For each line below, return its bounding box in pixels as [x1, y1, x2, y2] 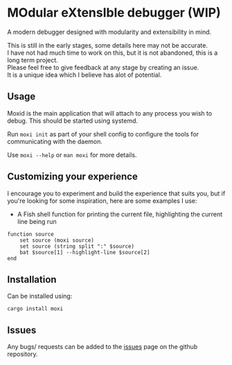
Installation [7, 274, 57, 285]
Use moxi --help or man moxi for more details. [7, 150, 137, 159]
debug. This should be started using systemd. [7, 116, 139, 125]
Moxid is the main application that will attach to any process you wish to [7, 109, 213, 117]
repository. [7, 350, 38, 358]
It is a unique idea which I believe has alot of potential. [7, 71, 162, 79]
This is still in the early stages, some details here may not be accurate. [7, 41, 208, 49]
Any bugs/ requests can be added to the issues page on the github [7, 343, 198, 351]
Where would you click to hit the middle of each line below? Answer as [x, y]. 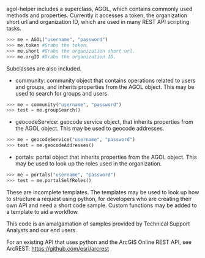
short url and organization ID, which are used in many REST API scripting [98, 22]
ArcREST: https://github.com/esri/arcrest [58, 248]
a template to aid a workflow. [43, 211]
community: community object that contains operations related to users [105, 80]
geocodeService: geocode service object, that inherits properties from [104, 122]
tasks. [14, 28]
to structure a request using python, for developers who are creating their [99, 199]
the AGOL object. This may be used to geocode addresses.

...

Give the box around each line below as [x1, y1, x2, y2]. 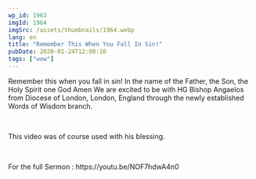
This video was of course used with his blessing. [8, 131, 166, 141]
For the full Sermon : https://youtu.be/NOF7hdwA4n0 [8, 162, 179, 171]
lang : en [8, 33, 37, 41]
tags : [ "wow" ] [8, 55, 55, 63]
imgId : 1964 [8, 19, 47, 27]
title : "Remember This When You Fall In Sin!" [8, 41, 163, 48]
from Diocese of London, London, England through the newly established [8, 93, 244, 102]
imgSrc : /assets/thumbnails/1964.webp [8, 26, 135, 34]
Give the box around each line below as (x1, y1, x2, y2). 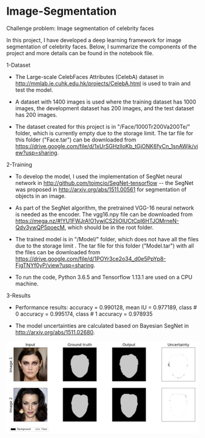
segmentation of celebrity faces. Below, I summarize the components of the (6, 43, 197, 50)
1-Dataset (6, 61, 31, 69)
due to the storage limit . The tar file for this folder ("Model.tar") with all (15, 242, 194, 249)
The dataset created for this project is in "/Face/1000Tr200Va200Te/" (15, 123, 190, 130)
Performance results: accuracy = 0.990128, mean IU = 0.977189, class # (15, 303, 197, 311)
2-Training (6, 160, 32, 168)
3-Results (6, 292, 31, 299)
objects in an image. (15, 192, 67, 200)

# Work request
With the pictures removed from your copy, retype the lines above from the one that contains "For each line" through the one that contains "the AGOL object.", exactly.

# Exercise result
For each line below, return its bounding box in pixels as [x1, y1, x2, y2] 
Installation [7, 274, 57, 285]
Use moxi --help or man moxi for more details. [7, 150, 137, 159]
debug. This should be started using systemd. [7, 116, 139, 125]
Moxid is the main application that will attach to any process you wish to [7, 109, 213, 117]
repository. [7, 350, 38, 358]
It is a unique idea which I believe has alot of potential. [7, 71, 162, 79]
This is still in the early stages, some details here may not be accurate. [7, 41, 208, 49]
Any bugs/ requests can be added to the issues page on the github [7, 343, 198, 351]
Where would you click to hit the middle of each line below? Answer as [x, y]. 
short url and organization ID, which are used in many REST API scripting [98, 22]
ArcREST: https://github.com/esri/arcrest [58, 248]
a template to aid a workflow. [43, 211]
community: community object that contains operations related to users [105, 80]
geocodeService: geocode service object, that inherits properties from [104, 122]
tasks. [14, 28]
to structure a request using python, for developers who are creating their [99, 199]
the AGOL object. This may be used to geocode addresses.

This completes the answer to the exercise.